Larsen originally painted landscapes and genre images. He adopted a rather conservative but pleasant style which was particularly effective in his landscapes of the Jutland countryside. His use of colour has been influenced by Hans Smidth and Vilhelm Kyhn, especially in his genre works such as Sommer. Børnene binder Kranse (1900) with bright Impressionist tones.

He later moved increasingly towards portraiture, becoming one of the most popular portraitists of his day and often working for public and private institutions.
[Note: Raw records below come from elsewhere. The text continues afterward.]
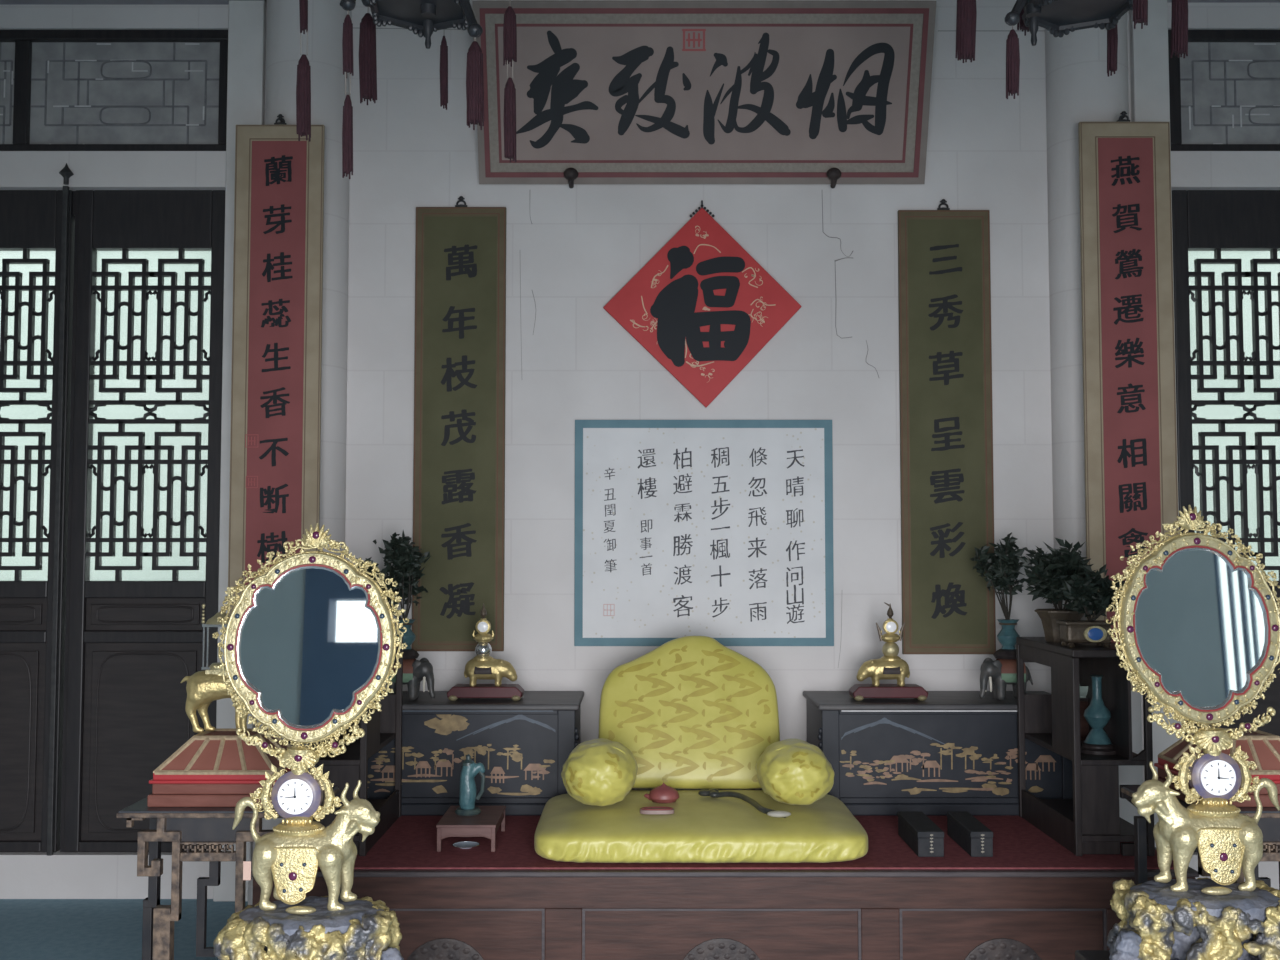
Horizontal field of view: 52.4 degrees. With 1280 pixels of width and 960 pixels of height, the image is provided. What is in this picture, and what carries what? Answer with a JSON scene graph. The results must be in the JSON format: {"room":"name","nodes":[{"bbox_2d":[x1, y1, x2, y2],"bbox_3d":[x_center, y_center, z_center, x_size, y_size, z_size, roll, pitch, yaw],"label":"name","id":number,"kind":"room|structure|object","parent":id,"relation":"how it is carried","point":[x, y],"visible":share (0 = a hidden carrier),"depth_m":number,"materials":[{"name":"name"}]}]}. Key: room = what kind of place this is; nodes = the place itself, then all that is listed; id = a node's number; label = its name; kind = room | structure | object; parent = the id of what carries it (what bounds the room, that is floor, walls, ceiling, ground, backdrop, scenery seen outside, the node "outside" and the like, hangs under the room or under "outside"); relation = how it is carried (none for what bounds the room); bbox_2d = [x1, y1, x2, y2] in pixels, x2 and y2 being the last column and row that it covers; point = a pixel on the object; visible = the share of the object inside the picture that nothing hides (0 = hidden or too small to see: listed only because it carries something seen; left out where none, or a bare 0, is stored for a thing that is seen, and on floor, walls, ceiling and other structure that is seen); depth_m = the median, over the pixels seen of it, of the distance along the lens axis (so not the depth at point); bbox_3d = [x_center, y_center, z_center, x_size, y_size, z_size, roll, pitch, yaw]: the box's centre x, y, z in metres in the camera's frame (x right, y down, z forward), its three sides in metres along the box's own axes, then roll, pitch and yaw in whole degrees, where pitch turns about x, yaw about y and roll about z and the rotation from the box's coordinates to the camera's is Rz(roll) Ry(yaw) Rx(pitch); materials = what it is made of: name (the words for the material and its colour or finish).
{"room":"chinese palace hall","nodes":[
{"label":"chinese palace hall","id":0,"kind":"room"},
{"bbox_2d":[0,899,247,959],"bbox_3d":[0.525,1.839,2.309,8.850,0.120,8.310,0,-3,0],"label":"floor","id":1,"kind":"structure","parent":0,"point":[30,929],"depth_m":5.67,"materials":[{"name":"teal carpet"}]},
{"bbox_2d":[116,786,340,959],"bbox_3d":[-1.301,1.447,4.138,0.690,0.860,0.428,0,-3,0],"label":"side table","id":2,"kind":"object","parent":1,"relation":"on","point":[181,826],"visible":0.66,"depth_m":3.96,"materials":[{"name":"paint"}]},
{"bbox_2d":[147,728,291,806],"bbox_3d":[-1.314,0.914,4.179,0.413,0.208,0.335,0,-3,0],"label":"lidded box","id":3,"kind":"object","parent":2,"relation":"on","point":[217,768],"visible":0.63,"depth_m":4.02,"materials":[{"name":"red wood"}]},
{"bbox_2d":[181,604,247,732],"bbox_3d":[-1.318,0.606,4.190,0.328,0.411,0.104,0,-3,4],"label":"deer","id":4,"kind":"object","parent":3,"relation":"on","point":[202,687],"visible":0.61,"depth_m":4.16},
{"bbox_2d":[251,847,1198,959],"bbox_3d":[0.303,1.734,5.409,3.416,0.570,1.512,0,-3,0],"label":"platform","id":5,"kind":"object","parent":1,"relation":"on","point":[444,914],"visible":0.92,"depth_m":4.68,"materials":[{"name":"red wood"}]},
{"bbox_2d":[318,816,1173,868],"bbox_3d":[0.303,1.447,5.443,3.356,0.006,1.465,0,-3,0],"label":"carpet","id":6,"kind":"object","parent":5,"relation":"on","point":[410,842],"visible":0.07,"depth_m":4.90,"materials":[{"name":"red carpet"}]},
{"bbox_2d":[288,637,402,855],"bbox_3d":[-1.180,1.048,5.271,0.298,0.772,0.740,0,-3,0],"label":"display shelf","id":7,"kind":"object","parent":6,"relation":"on","point":[385,725],"visible":0.28,"depth_m":5.12,"materials":[{"name":"brown wood"}]},
{"bbox_2d":[317,691,583,815],"bbox_3d":[-0.843,1.229,5.907,1.156,0.479,0.550,0,-3,0],"label":"cabinet","id":8,"kind":"object","parent":6,"relation":"on","point":[523,746],"visible":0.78,"depth_m":5.66,"materials":[{"name":"black wood"}]},
{"bbox_2d":[387,658,434,700],"bbox_3d":[-1.036,0.890,5.809,0.257,0.187,0.148,0,-3,0],"label":"elephant figurine","id":9,"kind":"object","parent":8,"relation":"on","point":[415,671],"visible":0.64,"depth_m":5.77,"materials":[{"name":"ceramic"}]},
{"bbox_2d":[356,530,430,658],"bbox_3d":[-1.135,0.511,5.870,0.378,0.578,0.373,0,-3,0],"label":"potted plant","id":10,"kind":"object","parent":9,"relation":"on","point":[405,568],"visible":0.67,"depth_m":5.79,"materials":[{"name":"green plant"}]},
{"bbox_2d":[447,603,523,700],"bbox_3d":[-0.692,0.771,5.847,0.333,0.430,0.153,0,-3,0],"label":"clock","id":11,"kind":"object","parent":8,"relation":"on","point":[483,666],"visible":1,"depth_m":5.80,"materials":[{"name":"gold wood"}]},
{"bbox_2d":[452,841,479,848],"bbox_3d":[-0.673,1.415,5.031,0.106,0.012,0.106,0,-3,0],"label":"saucer","id":12,"kind":"object","parent":6,"relation":"on","point":[463,844],"visible":1,"depth_m":5.05,"materials":[{"name":"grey ceramic"}]},
{"bbox_2d":[436,806,505,851],"bbox_3d":[-0.663,1.377,5.143,0.229,0.102,0.380,0,-3,0],"label":"stand","id":13,"kind":"object","parent":6,"relation":"on","point":[486,824],"visible":0.98,"depth_m":4.98,"materials":[{"name":"brown wood"}]},
{"bbox_2d":[455,754,484,815],"bbox_3d":[-0.685,1.210,5.182,0.104,0.234,0.104,-3,-4,45],"label":"cloisonne ewer","id":14,"kind":"object","parent":13,"relation":"on","point":[470,769],"visible":1,"depth_m":5.16,"materials":[{"name":"teal ceramic"}]},
{"bbox_2d":[534,790,867,862],"bbox_3d":[0.228,1.348,5.142,1.249,0.158,0.906,0,-3,0],"label":"seat cushion","id":15,"kind":"object","parent":6,"relation":"on","point":[701,829],"visible":0.91,"depth_m":4.75,"materials":[{"name":"yellow fabric"}]},
{"bbox_2d":[561,738,637,805],"bbox_3d":[-0.158,1.148,5.111,0.300,0.246,0.390,0,-3,0],"label":"bolster cushion","id":16,"kind":"object","parent":15,"relation":"on","point":[600,771],"visible":1,"depth_m":4.96,"materials":[{"name":"yellow fabric"}]},
{"bbox_2d":[640,807,673,813],"bbox_3d":[0.065,1.255,4.941,0.132,0.019,0.060,0,-3,0],"label":"tray","id":17,"kind":"object","parent":15,"relation":"on","point":[644,810],"visible":1,"depth_m":4.92,"materials":[{"name":"stone"}]},
{"bbox_2d":[644,782,678,802],"bbox_3d":[0.094,1.235,5.136,0.117,0.079,0.113,3,-4,-43],"label":"vessel","id":18,"kind":"object","parent":15,"relation":"on","point":[663,793],"visible":1,"depth_m":5.10,"materials":[{"name":"red ceramic"}]},
{"bbox_2d":[598,636,779,788],"bbox_3d":[0.237,0.993,5.626,0.833,0.626,0.361,0,-3,0],"label":"cushion","id":19,"kind":"object","parent":15,"relation":"on","point":[692,712],"visible":0.95,"depth_m":5.54,"materials":[{"name":"yellow fabric"}]},
{"bbox_2d":[698,788,790,817],"bbox_3d":[0.395,1.245,5.030,0.096,0.038,0.548,2,-4,-28],"label":"ruyi sceptre","id":20,"kind":"object","parent":15,"relation":"on","point":[713,792],"visible":1,"depth_m":5.05,"materials":[{"name":"brown wood"}]},
{"bbox_2d":[755,738,833,804],"bbox_3d":[0.608,1.149,5.110,0.297,0.252,0.392,0,-3,0],"label":"bolster cushion","id":21,"kind":"object","parent":15,"relation":"on","point":[793,771],"visible":1,"depth_m":4.96,"materials":[{"name":"yellow fabric"}]},
{"bbox_2d":[897,811,943,856],"bbox_3d":[1.091,1.376,5.063,0.102,0.094,0.385,0,-3,0],"label":"case","id":22,"kind":"object","parent":6,"relation":"on","point":[918,831],"visible":1,"depth_m":4.93,"materials":[{"name":"grey fabric"}]},
{"bbox_2d":[803,691,1072,815],"bbox_3d":[1.352,1.229,5.907,1.156,0.479,0.550,0,-3,0],"label":"cabinet","id":23,"kind":"object","parent":6,"relation":"on","point":[939,754],"visible":0.78,"depth_m":5.66,"materials":[{"name":"wood"}]},
{"bbox_2d":[849,602,927,700],"bbox_3d":[1.114,0.768,5.847,0.333,0.436,0.153,0,-3,0],"label":"clock","id":24,"kind":"object","parent":23,"relation":"on","point":[890,666],"visible":1,"depth_m":5.81,"materials":[{"name":"gold wood"}]},
{"bbox_2d":[979,658,1032,700],"bbox_3d":[1.631,0.890,5.809,0.257,0.187,0.148,0,-3,0],"label":"elephant figurine","id":25,"kind":"object","parent":23,"relation":"on","point":[999,673],"visible":0.88,"depth_m":5.77,"materials":[{"name":"ceramic"}]},
{"bbox_2d":[970,532,1024,658],"bbox_3d":[1.624,0.517,5.840,0.255,0.564,0.240,0,-3,0],"label":"vase","id":26,"kind":"object","parent":25,"relation":"on","point":[999,575],"visible":0.98,"depth_m":5.81,"materials":[{"name":"teal ceramic"}]},
{"bbox_2d":[947,811,992,856],"bbox_3d":[1.282,1.376,5.063,0.086,0.094,0.385,0,-3,0],"label":"case","id":27,"kind":"object","parent":6,"relation":"on","point":[968,832],"visible":1,"depth_m":4.95,"materials":[{"name":"grey fabric"}]},
{"bbox_2d":[1016,637,1154,855],"bbox_3d":[1.786,1.048,5.271,0.298,0.772,0.740,0,-3,0],"label":"display shelf","id":28,"kind":"object","parent":6,"relation":"on","point":[1090,822],"visible":0.78,"depth_m":5.00,"materials":[{"name":"brown wood"}]},
{"bbox_2d":[1011,538,1092,641],"bbox_3d":[1.720,0.453,5.377,0.384,0.428,0.298,0,-3,0],"label":"planter","id":29,"kind":"object","parent":28,"relation":"on","point":[1048,573],"visible":0.71,"depth_m":5.34,"materials":[{"name":"brown metal"}]},
{"bbox_2d":[1080,698,1088,740],"bbox_3d":[1.835,0.993,5.404,0.109,0.180,0.109,0,-3,0],"label":"display box","id":30,"kind":"object","parent":28,"relation":"on","point":[1084,728],"visible":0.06,"depth_m":5.36,"materials":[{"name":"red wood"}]},
{"bbox_2d":[1079,684,1087,697],"bbox_3d":[1.835,0.878,5.411,0.110,0.050,0.110,0,-3,0],"label":"bowl","id":31,"kind":"object","parent":30,"relation":"on","point":[1083,689],"visible":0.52,"depth_m":5.37,"materials":[{"name":"teal ceramic"}]},
{"bbox_2d":[1056,564,1124,646],"bbox_3d":[1.816,0.492,5.124,0.338,0.323,0.229,-1,-3,19],"label":"planter","id":32,"kind":"object","parent":28,"relation":"on","point":[1084,595],"visible":0.84,"depth_m":5.08,"materials":[{"name":"brown metal"}]},
{"bbox_2d":[1080,675,1116,754],"bbox_3d":[1.797,0.917,5.108,0.158,0.299,0.158,0,-3,0],"label":"bottle vase","id":33,"kind":"object","parent":28,"relation":"on","point":[1097,715],"visible":0.98,"depth_m":5.08,"materials":[{"name":"teal ceramic"}]},
{"bbox_2d":[1075,951,1108,959],"bbox_3d":[1.568,1.610,3.593,0.580,0.479,0.440,0,-3,0],"label":"pedestal","id":34,"kind":"object","parent":1,"relation":"on","point":[1079,955],"visible":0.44,"depth_m":3.78,"materials":[{"name":"paint"}]},
{"bbox_2d":[1106,505,1279,959],"bbox_3d":[1.567,0.719,3.639,0.580,1.301,0.380,0,-3,0],"label":"clock","id":35,"kind":"object","parent":34,"relation":"on","point":[1198,630],"visible":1,"depth_m":3.64,"materials":[{"name":"gold metal"}]},
{"bbox_2d":[1120,534,1279,723],"bbox_3d":[1.585,0.419,3.681,0.477,0.531,0.066,0,-3,-8],"label":"mirror","id":36,"kind":"object","parent":35,"relation":"attached to","point":[1200,621],"depth_m":3.67,"materials":[{"name":"clear glass"}]},
{"bbox_2d":[1188,752,1241,806],"bbox_3d":[1.613,0.841,3.650,0.139,0.158,0.077,0,-3,0],"label":"clock","id":37,"kind":"object","parent":35,"relation":"on","point":[1214,778],"depth_m":3.63,"materials":[{"name":"grey"}]},
{"bbox_2d":[1121,786,1279,890],"bbox_3d":[1.907,1.447,4.138,0.579,0.860,0.428,0,-3,0],"label":"side table","id":38,"kind":"object","parent":1,"relation":"on","point":[1269,822],"visible":0.22,"depth_m":3.97,"materials":[{"name":"paint"}]},
{"bbox_2d":[1154,728,1279,806],"bbox_3d":[1.920,0.914,4.179,0.413,0.208,0.335,0,-3,0],"label":"lidded box","id":39,"kind":"object","parent":38,"relation":"on","point":[1263,748],"visible":0.48,"depth_m":4.08,"materials":[{"name":"red wood"}]},
{"bbox_3d":[-0.859,1.586,3.364,0.580,0.502,0.440,0,-3,0],"label":"pedestal","id":40,"kind":"object","parent":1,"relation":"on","visible":0},
{"bbox_2d":[212,523,408,959],"bbox_3d":[-0.854,0.722,3.403,0.531,1.219,0.383,0,-3,0],"label":"clock","id":41,"kind":"object","parent":40,"relation":"on","point":[309,646],"visible":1,"depth_m":3.42,"materials":[{"name":"gold metal"}]},
{"bbox_2d":[271,771,322,825],"bbox_3d":[-0.901,0.838,3.420,0.130,0.148,0.072,0,-3,0],"label":"clock","id":42,"kind":"object","parent":41,"relation":"on","point":[297,796],"depth_m":3.40,"materials":[{"name":"grey"}]},
{"bbox_2d":[224,553,393,742],"bbox_3d":[-0.876,0.442,3.448,0.448,0.498,0.065,0,-3,0],"label":"mirror","id":43,"kind":"object","parent":41,"relation":"attached to","point":[309,640],"depth_m":3.44,"materials":[{"name":"clear glass"}]},
{"bbox_2d":[248,0,351,904],"bbox_3d":[-1.614,-0.388,6.250,0.448,4.750,0.448,0,-3,0],"label":"wall","id":44,"kind":"structure","parent":0,"point":[326,18],"depth_m":6.16,"materials":[{"name":"white paint"}]},
{"bbox_2d":[227,114,324,615],"bbox_3d":[-1.664,-0.368,6.010,0.408,2.648,0.156,0,-3,0],"label":"scroll","id":45,"kind":"object","parent":44,"relation":"attached to","point":[276,375],"visible":0.82,"depth_m":5.95,"materials":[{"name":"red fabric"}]},
{"bbox_2d":[0,0,1279,898],"bbox_3d":[0.525,-0.378,6.428,8.850,4.750,0.283,0,-3,0],"label":"wall","id":46,"kind":"structure","parent":0,"point":[570,251],"depth_m":6.31,"materials":[{"name":"grey paint"}]},
{"bbox_2d":[0,190,74,851],"bbox_3d":[-3.163,0.180,6.345,0.732,3.216,0.070,0,-3,0],"label":"door","id":47,"kind":"structure","parent":46,"relation":"in","point":[30,220],"depth_m":6.31,"materials":[{"name":"black paint"}]},
{"bbox_2d":[46,163,73,855],"bbox_3d":[-2.795,0.116,6.246,0.068,3.327,0.068,0,-3,0],"label":"bar","id":48,"kind":"object","parent":46,"relation":"attached to","point":[66,173],"visible":1,"depth_m":6.24,"materials":[{"name":"wood"}]},
{"bbox_2d":[60,190,78,851],"bbox_3d":[0.296,0.181,6.375,7.610,3.216,0.110,0,-3,0],"label":"trim","id":49,"kind":"structure","parent":46,"relation":"attached to","point":[75,193],"depth_m":6.32,"materials":[{"name":"black paint"}]},
{"bbox_2d":[0,30,227,150],"bbox_3d":[-2.728,-1.912,6.430,1.524,0.614,0.085,0,-3,0],"label":"window","id":50,"kind":"structure","parent":46,"relation":"in","point":[61,90],"depth_m":6.42,"materials":[{"name":"black paint"}]},
{"bbox_2d":[0,0,265,4],"bbox_3d":[-2.818,-2.488,6.368,1.964,0.300,0.070,0,-3,0],"label":"trim","id":51,"kind":"structure","parent":46,"relation":"attached to","point":[2,2],"depth_m":6.37,"materials":[{"name":"white paint"}]},
{"bbox_2d":[63,190,224,851],"bbox_3d":[-2.397,0.180,6.345,0.732,3.216,0.070,0,-3,0],"label":"door","id":52,"kind":"structure","parent":46,"relation":"in","point":[132,645],"depth_m":6.32,"materials":[{"name":"black paint"}]},
{"bbox_2d":[213,0,265,901],"bbox_3d":[-1.923,-0.387,6.265,0.173,4.750,0.050,0,-3,0],"label":"pillar","id":53,"kind":"structure","parent":46,"relation":"attached to","point":[246,19],"depth_m":6.29,"materials":[{"name":"white paint"}]},
{"bbox_2d":[412,196,505,650],"bbox_3d":[-0.869,-0.282,6.259,0.438,2.200,0.026,0,-3,0],"label":"scroll","id":54,"kind":"object","parent":46,"relation":"attached to","point":[460,348],"visible":0.99,"depth_m":6.25,"materials":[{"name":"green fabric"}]},
{"bbox_2d":[603,200,801,406],"bbox_3d":[0.301,-0.852,6.274,0.957,1.009,0.024,0,-3,0],"label":"diamond","id":55,"kind":"object","parent":46,"relation":"attached to","point":[702,306],"visible":1,"depth_m":6.26,"materials":[{"name":"red paper"}]},
{"bbox_2d":[574,420,833,645],"bbox_3d":[0.307,0.252,6.242,1.241,1.086,0.014,0,-3,0],"label":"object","id":56,"kind":"object","parent":46,"relation":"attached to","point":[720,530],"visible":1,"depth_m":6.24,"materials":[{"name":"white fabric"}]},
{"bbox_2d":[472,1,936,188],"bbox_3d":[0.300,-1.826,6.196,2.160,0.820,0.338,0,-3,0],"label":"name plaque","id":57,"kind":"object","parent":46,"relation":"attached to","point":[833,93],"visible":1,"depth_m":6.18,"materials":[{"name":"beige wood"}]},
{"bbox_2d":[898,199,995,653],"bbox_3d":[1.475,-0.267,6.258,0.443,2.199,0.026,0,-3,0],"label":"scroll","id":58,"kind":"object","parent":46,"relation":"attached to","point":[944,277],"visible":1,"depth_m":6.25,"materials":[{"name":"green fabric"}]},
{"bbox_2d":[1129,0,1181,846],"bbox_3d":[2.490,-0.387,6.265,0.173,4.750,0.050,0,-3,0],"label":"pillar","id":59,"kind":"structure","parent":46,"relation":"attached to","point":[1149,55],"depth_m":6.33,"materials":[{"name":"white paint"}]},
{"bbox_2d":[1167,0,1279,2],"bbox_3d":[3.627,-2.498,6.369,2.447,0.300,0.070,0,-3,0],"label":"trim","id":60,"kind":"structure","parent":46,"relation":"attached to","point":[1168,1],"depth_m":6.38,"materials":[{"name":"white paint"}]},
{"bbox_2d":[1168,30,1279,150],"bbox_3d":[3.309,-1.912,6.430,1.543,0.614,0.085,0,-3,0],"label":"window","id":61,"kind":"structure","parent":46,"relation":"in","point":[1224,95],"depth_m":6.42,"materials":[{"name":"black paint"}]},
{"bbox_2d":[1172,190,1279,851],"bbox_3d":[2.985,0.180,6.345,0.732,3.216,0.070,0,-3,0],"label":"door","id":62,"kind":"structure","parent":46,"relation":"in","point":[1217,221],"depth_m":6.37,"materials":[{"name":"black paint"}]},
{"bbox_2d":[1045,12,1142,824],"bbox_3d":[2.175,-0.388,6.250,0.426,4.750,0.426,0,-3,0],"label":"wall","id":63,"kind":"structure","parent":0,"point":[1079,88],"depth_m":6.16,"materials":[{"name":"white paint"}]},
{"bbox_2d":[1078,111,1178,689],"bbox_3d":[2.240,-0.376,6.011,0.417,2.662,0.156,0,-3,0],"label":"scroll","id":64,"kind":"object","parent":63,"relation":"attached to","point":[1127,296],"visible":0.89,"depth_m":5.95,"materials":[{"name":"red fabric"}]},
{"bbox_3d":[0.525,-3.039,2.572,8.850,0.150,8.310,0,-3,0],"label":"ceiling","id":65,"kind":"structure","parent":0,"visible":0},
{"bbox_2d":[296,0,516,178],"bbox_3d":[-0.626,-1.834,3.632,0.583,2.142,0.556,-1,-3,15],"label":"lantern","id":66,"kind":"object","parent":65,"relation":"hanging from","point":[424,17],"visible":1,"depth_m":3.56,"materials":[{"name":"red fabric"}]},
{"bbox_2d":[955,0,1187,98],"bbox_3d":[1.221,-1.941,3.613,0.482,1.932,0.693,-3,-4,43],"label":"lantern","id":67,"kind":"object","parent":65,"relation":"hanging from","point":[1059,17],"visible":1,"depth_m":3.57,"materials":[{"name":"red fabric"}]},
{"label":"outside","id":68,"kind":"structure","parent":0,"visible":0},
{"bbox_3d":[1.000,2.288,8.049,26.000,0.200,3.000,0,-3,0],"label":"ground","id":69,"kind":"structure","parent":68,"visible":0},
{"bbox_2d":[0,250,1279,580],"bbox_3d":[1.500,-1.018,9.879,21.000,6.600,0.300,0,-3,0],"label":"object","id":70,"kind":"structure","parent":69,"relation":"on","point":[12,411],"depth_m":9.70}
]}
His work embraced some of the most popular contemporary figures including Vilhelm Thomsen, Harald Høffding, Axel Helsted, Hans Smidth, L.A. Ring and Theobald Stein.
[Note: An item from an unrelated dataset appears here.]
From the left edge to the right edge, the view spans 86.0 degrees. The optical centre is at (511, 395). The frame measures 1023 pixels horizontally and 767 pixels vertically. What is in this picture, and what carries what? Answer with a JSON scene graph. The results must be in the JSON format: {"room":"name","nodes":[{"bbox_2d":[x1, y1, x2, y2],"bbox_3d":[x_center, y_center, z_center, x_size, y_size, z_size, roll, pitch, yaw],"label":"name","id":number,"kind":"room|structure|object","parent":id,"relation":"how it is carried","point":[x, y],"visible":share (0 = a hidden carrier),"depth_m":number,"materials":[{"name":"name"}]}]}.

Larsen was appointed a member of the Royal Art Academy General Assembly in 1898 and served as a member of the Charlottenborg Palace Exhibition Committee during 1905–06, 1914–1922. He served as a member of the General Art School Council from 1911 to 1914 and as a member of the Royal Art Academy Council from 1908 until his death i 1922.

==Personal life==
In 1893, he married Frederikke Elisabeth Dall (1870-1963). Larsen died during 1922 in Copenhagen and was buried at Assistens Cemetery.

==Awards==
Larsen was awarded the Neuhausens Prize in 1893, Eckersberg Medal in 1898, Thorvaldsen Medal in 1901 and the Serdin Hansens Prize in 1901, 1905.